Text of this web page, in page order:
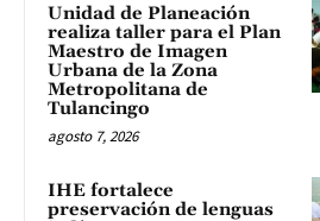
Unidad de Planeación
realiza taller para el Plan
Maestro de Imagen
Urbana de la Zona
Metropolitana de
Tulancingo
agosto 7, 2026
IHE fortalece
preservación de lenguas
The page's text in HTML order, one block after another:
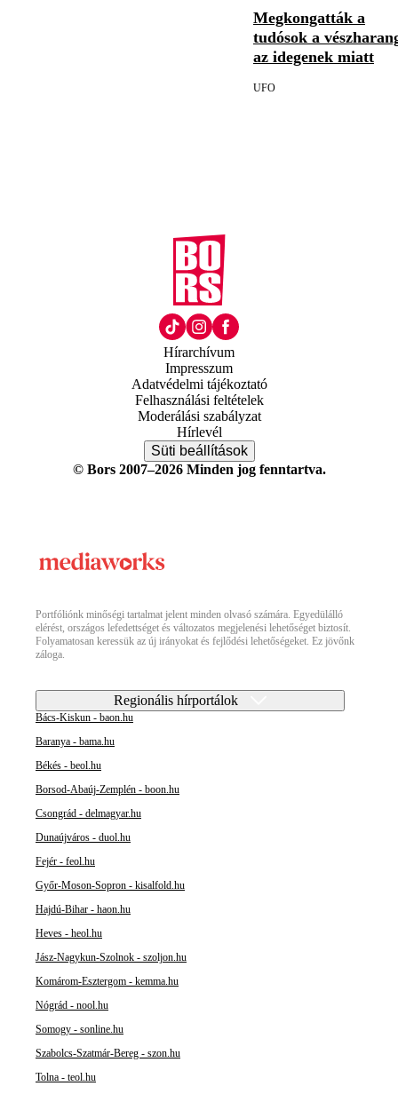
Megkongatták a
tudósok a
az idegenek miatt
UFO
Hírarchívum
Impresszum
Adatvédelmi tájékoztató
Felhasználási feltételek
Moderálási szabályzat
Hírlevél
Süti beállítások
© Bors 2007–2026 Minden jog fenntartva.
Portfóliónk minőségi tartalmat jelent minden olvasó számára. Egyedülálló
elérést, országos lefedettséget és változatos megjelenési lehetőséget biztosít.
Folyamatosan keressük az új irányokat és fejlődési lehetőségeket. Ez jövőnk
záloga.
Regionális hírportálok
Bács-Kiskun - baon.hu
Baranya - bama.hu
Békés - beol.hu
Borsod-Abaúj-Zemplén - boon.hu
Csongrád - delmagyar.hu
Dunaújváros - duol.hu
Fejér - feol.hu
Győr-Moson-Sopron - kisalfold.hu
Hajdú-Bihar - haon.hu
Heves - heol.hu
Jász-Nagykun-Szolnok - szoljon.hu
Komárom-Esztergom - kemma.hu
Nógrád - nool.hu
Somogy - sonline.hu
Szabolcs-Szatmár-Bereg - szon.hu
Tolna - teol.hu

◆ ◆ ◆ ◆

Exercise brief:
Pictures omitted, give the entries again exactly.

Reply to the task:
Text of this web page, in page order:
Unidad de Planeación
realiza taller para el Plan
Maestro de Imagen
Urbana de la Zona
Metropolitana de
Tulancingo
agosto 7, 2026
IHE fortalece
preservación de lenguas
The page's text in HTML order, one block after another:
Megkongatták a
tudósok a
az idegenek miatt
UFO
Hírarchívum
Impresszum
Adatvédelmi tájékoztató
Felhasználási feltételek
Moderálási szabályzat
Hírlevél
Süti beállítások
© Bors 2007–2026 Minden jog fenntartva.
Portfóliónk minőségi tartalmat jelent minden olvasó számára. Egyedülálló
elérést, országos lefedettséget és változatos megjelenési lehetőséget biztosít.
Folyamatosan keressük az új irányokat és fejlődési lehetőségeket. Ez jövőnk
záloga.
Regionális hírportálok
Bács-Kiskun - baon.hu
Baranya - bama.hu
Békés - beol.hu
Borsod-Abaúj-Zemplén - boon.hu
Csongrád - delmagyar.hu
Dunaújváros - duol.hu
Fejér - feol.hu
Győr-Moson-Sopron - kisalfold.hu
Hajdú-Bihar - haon.hu
Heves - heol.hu
Jász-Nagykun-Szolnok - szoljon.hu
Komárom-Esztergom - kemma.hu
Nógrád - nool.hu
Somogy - sonline.hu
Szabolcs-Szatmár-Bereg - szon.hu
Tolna - teol.hu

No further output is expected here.